Выдалось лето тёплое. Казаки ловили на мели рыбу. Бреднями процеживали тёплую воду и собирали рыбу под кустами. Весело было. Тимоха, по пояс голый, в мокрых портах, тянул правую сторону. Его друзья и двоюродные братья, один тащил левое крыло, а другой заводил мотню.

И вдруг с высокого берега послышался громкий посвист. Набег! Свистел дозорный!

Бросив бредень, казаки схватив сабли, рванули на кручину по пологой тропинке. Над берегом, на вырвавшегося вперёд, Тимоху, выскочил огромный степняк с длинной саблей. Он лихо рубанул воздух перед головой, а Тимофей, нырнув вниз и в сторону, как учил его дед, прыгнув вперёд, достал острием сабли бок татарина. И проткнув кожаные одежды клинок вошёл в тело.

-И-и-и-и-и!

Тонко и протяжно взвыл, заваливаясь на спину враг.

Братья выскочив на холм, увидели конных, спешивших к берегу на помощь своему товарищу.

Тимоха столкнул младших назад, к реке, а сам ринулся к двоим всадникам навстречу. Промахнулись пикой и саблей татары. А казак, развернувшись на бегу, запрыгнул к ближайшему сзади, в седло, в прыжке убив его саблей. Успел скинуть с коня убитого, и кинулся за вторым. Тот развернулся, наставив на удальца пику, понукал коня шпорами.

Двоюродные, не стали прятаться в реке. Они подобрали удобные камни и сзади, метко, как в игре, точно в затылок, один за другим, с силой бросили. Подхватив пику Тимофей добил кочевника. И уже на двух конях они понеслись в станицу.

На майдане рубились старшие. Десяток конных татар теснили троих казаков. Они стали спиной к спине и смело отражали натиск. Дело ещё не дошло до арканов, но один казак был ранен в голову, другой опустил перерубленную руку, а третий держался за окровавленную грудь.

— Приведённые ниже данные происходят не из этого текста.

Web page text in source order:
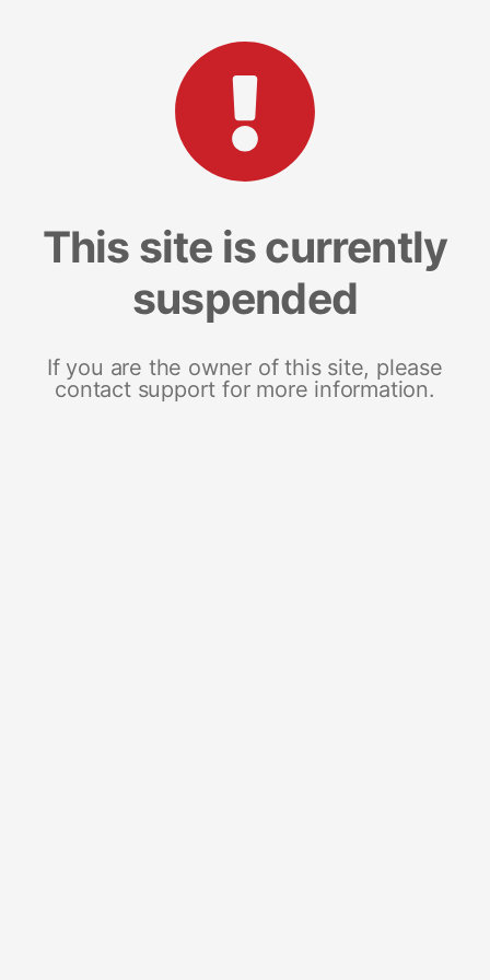
This site is currently
suspended
If you are the owner of this site, please
contact support for more information.
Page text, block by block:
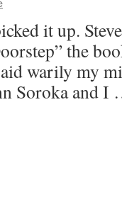
it up.
the
warily my
Soroka and
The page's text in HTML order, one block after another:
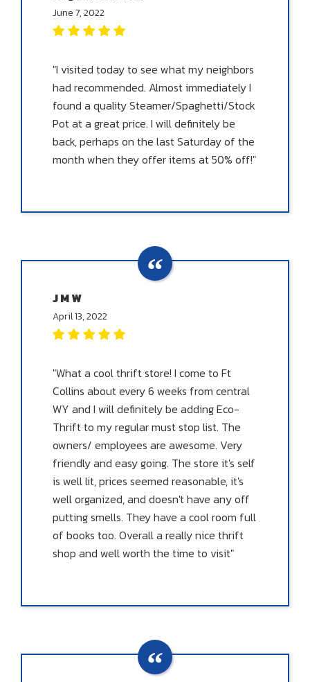
June 7, 2022
"I visited today to see what my neighbors
had recommended. Almost immediately I
found a quality Steamer/Spaghetti/Stock
Pot at a great price. I will definitely be
back, perhaps on the last Saturday of the
month when they offer items at 50% off!"
J M W
April 13, 2022
"What a cool thrift store! I come to Ft
Collins about every 6 weeks from central
WY and I will definitely be adding Eco-
Thrift to my regular must stop list. The
owners/ employees are awesome. Very
friendly and easy going. The store it's self
is well lit, prices seemed reasonable, it's
well organized, and doesn't have any off
putting smells. They have a cool room full
of books too. Overall a really nice thrift
shop and well worth the time to visit"

Не ожидали татары подмоги казакам, не смотрели назад. Тимофей слёту, срубил одному руку, а вторым ударом вышиб из седла ещё одного. Двоюродный, Костян , что постарше, с саблей налетел на снимавшего верёвку с седла. Стукнул саблей по голове и враг покачнулся, а младший Серко, воткнул пику в грудь. Старики воспрянули духом и кинулись на оставшихся. Совместными усилиями они убили ещё троих, остальные решили ускакать.

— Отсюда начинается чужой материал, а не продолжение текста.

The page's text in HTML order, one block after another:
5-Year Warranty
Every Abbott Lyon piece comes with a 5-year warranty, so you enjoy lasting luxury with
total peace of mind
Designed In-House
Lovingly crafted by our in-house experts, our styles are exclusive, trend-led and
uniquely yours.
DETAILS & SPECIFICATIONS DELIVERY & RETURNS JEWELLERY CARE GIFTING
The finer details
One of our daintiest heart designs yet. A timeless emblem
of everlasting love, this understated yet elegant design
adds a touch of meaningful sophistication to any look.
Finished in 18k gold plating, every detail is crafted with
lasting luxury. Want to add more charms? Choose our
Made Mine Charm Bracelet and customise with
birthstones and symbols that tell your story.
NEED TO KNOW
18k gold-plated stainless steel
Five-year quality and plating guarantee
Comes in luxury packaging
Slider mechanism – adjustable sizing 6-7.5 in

Два десятка голодных воинов Дикого Поля совершили набег на казачий курень кайсаков. Все казаки были в дозоре, в курене оставалось трое ветеранов, один молодой взрослый, и десяток подростков. Они и отбили дерзкую вылазку. Сами не потеряв никого убитым, благодаря воинскому знанию, уложили на землю четырнадцать, остальные бежали.

Моё ничто несло в реке времени, перескакивая из седла в седло, я летел из поколения в поколение. И мешалась кровь кочевников-вольных воинов с земледельцами от века осёдлыми.

Под Ельцом, древним городом, в деревеньке одной, боярской вотчине, жил кузнец молодой Митяй. Жил один, рано сиротой стал. От отца перенял дело жаркое и нелёгкое. У горна стоять, молотком ваять. Не обидел бог ростом, силушкой его. Он и в дом боярский входил нагибаясь.

Жизнь холопская, не господская. Что прикажут, то и делаешь. Но Митяй любил свою кузницу и не только гвозди ковал с подковами. Один раз сковал цветок металлический и боярышне молодой подарил. В другой раз боярину нож-кинжал создал, сталь булатная, жало острое, а по лезвию рисунок крученый. Рукоять в ладонь так и просится. А как в руку лёг, так не вырвется. Молодой кузнец через кузницу, на сто вёрст в окрест, славу мастера приобрёл. Шёл к нему народ, кто за ножиком, кто за скобами, кто за радостью для любви своей, за подарочком. Никому кузнец не отказывал. День-деньской, от зари и до вечера, выполняя заказы, и ковал - ваял.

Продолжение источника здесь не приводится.